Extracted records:
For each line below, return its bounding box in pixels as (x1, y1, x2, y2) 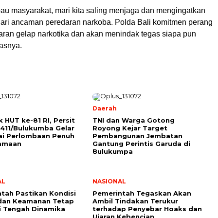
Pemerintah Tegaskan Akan (92, 189, 191, 198)
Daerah (92, 105, 117, 112)
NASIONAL (92, 178, 126, 185)
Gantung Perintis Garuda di (92, 140, 190, 148)
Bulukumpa (92, 147, 133, 156)
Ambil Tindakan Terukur (92, 197, 178, 205)
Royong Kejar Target (92, 124, 167, 132)
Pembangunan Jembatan (92, 132, 182, 140)
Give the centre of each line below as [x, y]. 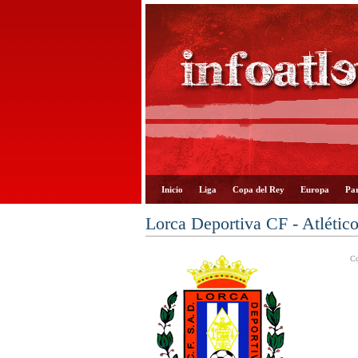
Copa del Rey [259, 189]
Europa [315, 189]
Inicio [172, 189]
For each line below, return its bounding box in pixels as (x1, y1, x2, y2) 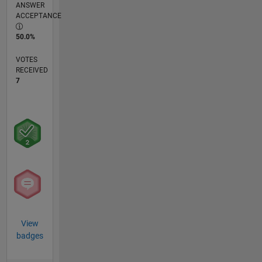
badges (16, 231, 43, 241)
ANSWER (15, 1, 44, 10)
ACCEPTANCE (15, 12, 61, 20)
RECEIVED (15, 66, 48, 75)
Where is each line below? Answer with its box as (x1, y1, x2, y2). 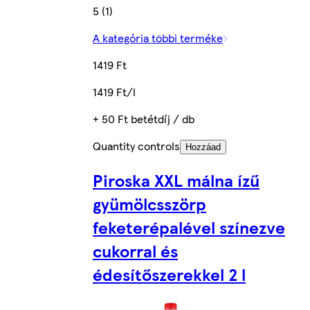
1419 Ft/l (93, 83, 136, 100)
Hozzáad (185, 141, 221, 152)
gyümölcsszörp (93, 191, 206, 215)
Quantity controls (93, 137, 180, 154)
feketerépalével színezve (93, 215, 285, 239)
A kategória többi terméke (93, 29, 223, 46)
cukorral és (93, 238, 178, 262)
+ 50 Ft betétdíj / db (93, 110, 194, 127)
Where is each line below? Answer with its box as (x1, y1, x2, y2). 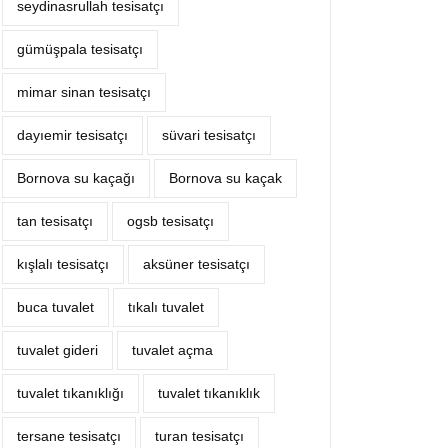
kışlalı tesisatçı (17, 256, 109, 272)
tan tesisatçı (17, 213, 93, 229)
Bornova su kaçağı (17, 170, 135, 186)
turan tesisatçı (155, 428, 244, 444)
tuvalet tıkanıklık (158, 385, 260, 401)
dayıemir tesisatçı (17, 127, 128, 143)
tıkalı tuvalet (128, 299, 204, 315)
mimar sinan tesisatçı (17, 84, 151, 100)
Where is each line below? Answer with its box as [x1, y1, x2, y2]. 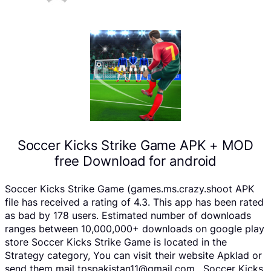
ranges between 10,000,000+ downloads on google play [5, 223, 264, 235]
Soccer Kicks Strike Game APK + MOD [17, 137, 254, 153]
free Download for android [54, 152, 217, 169]
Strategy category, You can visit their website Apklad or [5, 249, 262, 262]
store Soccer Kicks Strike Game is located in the [5, 236, 227, 249]
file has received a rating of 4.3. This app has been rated [5, 196, 264, 209]
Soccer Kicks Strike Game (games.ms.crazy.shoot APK [5, 183, 254, 195]
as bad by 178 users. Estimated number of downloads [5, 209, 251, 222]
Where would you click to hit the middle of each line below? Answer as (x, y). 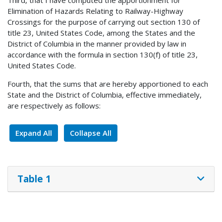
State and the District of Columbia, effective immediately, (105, 95)
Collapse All (91, 133)
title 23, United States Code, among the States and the (101, 33)
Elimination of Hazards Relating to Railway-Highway (95, 11)
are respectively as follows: (54, 106)
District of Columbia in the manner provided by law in (97, 44)
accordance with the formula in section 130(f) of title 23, (103, 55)
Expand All (34, 133)
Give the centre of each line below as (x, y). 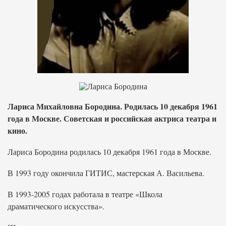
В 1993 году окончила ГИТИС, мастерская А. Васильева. (106, 173)
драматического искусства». (56, 206)
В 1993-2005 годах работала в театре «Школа (85, 194)
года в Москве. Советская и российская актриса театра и (112, 118)
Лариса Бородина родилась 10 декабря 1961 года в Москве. (109, 152)
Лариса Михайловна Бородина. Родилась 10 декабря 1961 (112, 106)
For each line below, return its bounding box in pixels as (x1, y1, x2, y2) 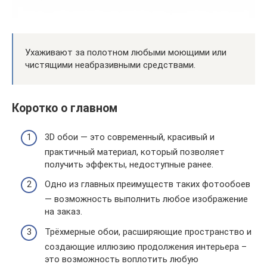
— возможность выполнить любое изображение (45, 194, 248, 205)
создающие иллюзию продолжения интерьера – (45, 241, 247, 252)
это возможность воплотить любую (45, 253, 198, 265)
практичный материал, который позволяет (45, 146, 225, 157)
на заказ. (45, 206, 82, 218)
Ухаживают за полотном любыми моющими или (25, 47, 226, 58)
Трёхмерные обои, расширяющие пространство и (45, 226, 252, 237)
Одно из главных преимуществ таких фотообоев (45, 179, 250, 190)
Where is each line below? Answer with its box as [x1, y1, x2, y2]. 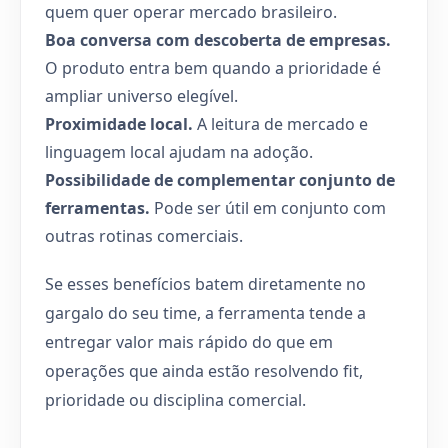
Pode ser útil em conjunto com [150, 196, 386, 219]
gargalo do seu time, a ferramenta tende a [45, 301, 366, 324]
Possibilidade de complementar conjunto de [45, 168, 395, 191]
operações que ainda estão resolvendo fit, [45, 359, 363, 382]
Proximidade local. [45, 112, 193, 135]
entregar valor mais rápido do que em [45, 330, 333, 353]
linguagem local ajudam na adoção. [45, 140, 313, 163]
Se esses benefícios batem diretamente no [45, 272, 366, 295]
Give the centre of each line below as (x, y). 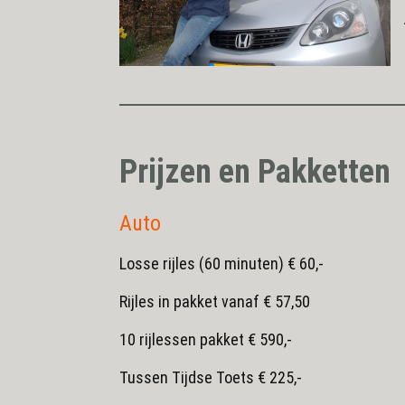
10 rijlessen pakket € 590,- (206, 340)
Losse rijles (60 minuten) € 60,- (221, 264)
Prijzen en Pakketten (255, 172)
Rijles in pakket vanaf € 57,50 (215, 302)
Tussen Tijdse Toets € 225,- (211, 378)
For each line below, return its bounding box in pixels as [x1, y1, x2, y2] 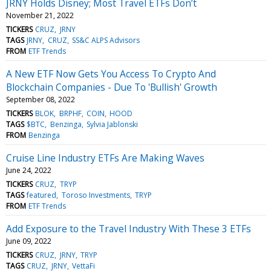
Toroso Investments [61, 189, 130, 200]
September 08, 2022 [6, 94, 75, 105]
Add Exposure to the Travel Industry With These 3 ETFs [6, 221, 251, 235]
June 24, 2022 [6, 165, 51, 175]
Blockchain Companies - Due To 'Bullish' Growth [6, 80, 217, 94]
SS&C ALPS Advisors [71, 34, 140, 45]
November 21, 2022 [6, 10, 74, 21]
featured [27, 189, 57, 200]
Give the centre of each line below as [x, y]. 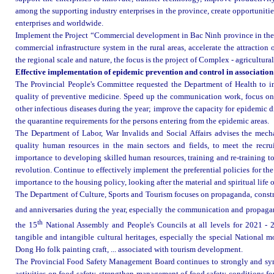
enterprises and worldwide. [59, 23]
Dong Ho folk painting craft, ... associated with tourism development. [129, 250]
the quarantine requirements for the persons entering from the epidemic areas [141, 120]
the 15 [26, 225]
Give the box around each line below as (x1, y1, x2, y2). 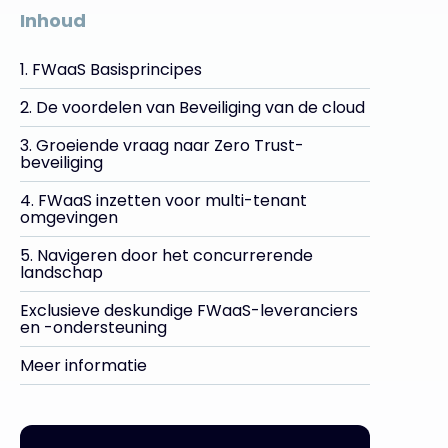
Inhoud (20, 8, 86, 33)
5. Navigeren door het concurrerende (20, 244, 313, 267)
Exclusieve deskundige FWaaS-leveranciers (20, 299, 358, 322)
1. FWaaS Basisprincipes (20, 58, 202, 81)
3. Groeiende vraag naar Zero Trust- (20, 134, 304, 157)
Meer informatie (20, 354, 147, 377)
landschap (20, 261, 103, 284)
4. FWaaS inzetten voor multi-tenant (20, 189, 307, 212)
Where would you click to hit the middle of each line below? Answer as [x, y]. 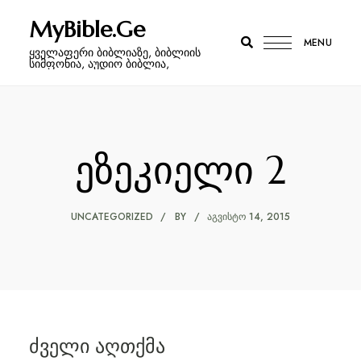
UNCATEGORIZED [112, 217]
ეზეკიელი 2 [180, 170]
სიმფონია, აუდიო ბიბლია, [99, 64]
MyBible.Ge [87, 29]
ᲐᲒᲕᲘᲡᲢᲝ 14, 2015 [249, 217]
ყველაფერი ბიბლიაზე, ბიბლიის [114, 52]
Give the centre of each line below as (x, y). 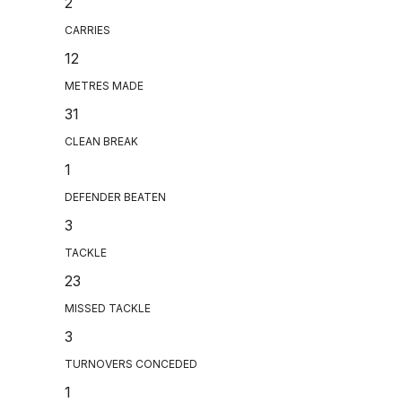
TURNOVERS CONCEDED (131, 364)
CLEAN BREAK (101, 142)
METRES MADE (104, 86)
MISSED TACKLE (108, 309)
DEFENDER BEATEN (115, 197)
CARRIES (87, 31)
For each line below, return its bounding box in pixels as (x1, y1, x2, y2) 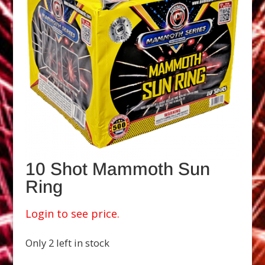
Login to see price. (25, 206, 119, 221)
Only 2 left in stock (25, 235, 109, 250)
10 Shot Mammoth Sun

▶ Instructions to follow
For this exercise, repeat exactly the lines of the data above from the one with "file has received" down to the one with "as bad by 178", both end lines included.

▶ Solved problem
file has received a rating of 4.3. This app has been rated [5, 196, 264, 209]
Soccer Kicks Strike Game (games.ms.crazy.shoot APK [5, 183, 254, 195]
as bad by 178 users. Estimated number of downloads [5, 209, 251, 222]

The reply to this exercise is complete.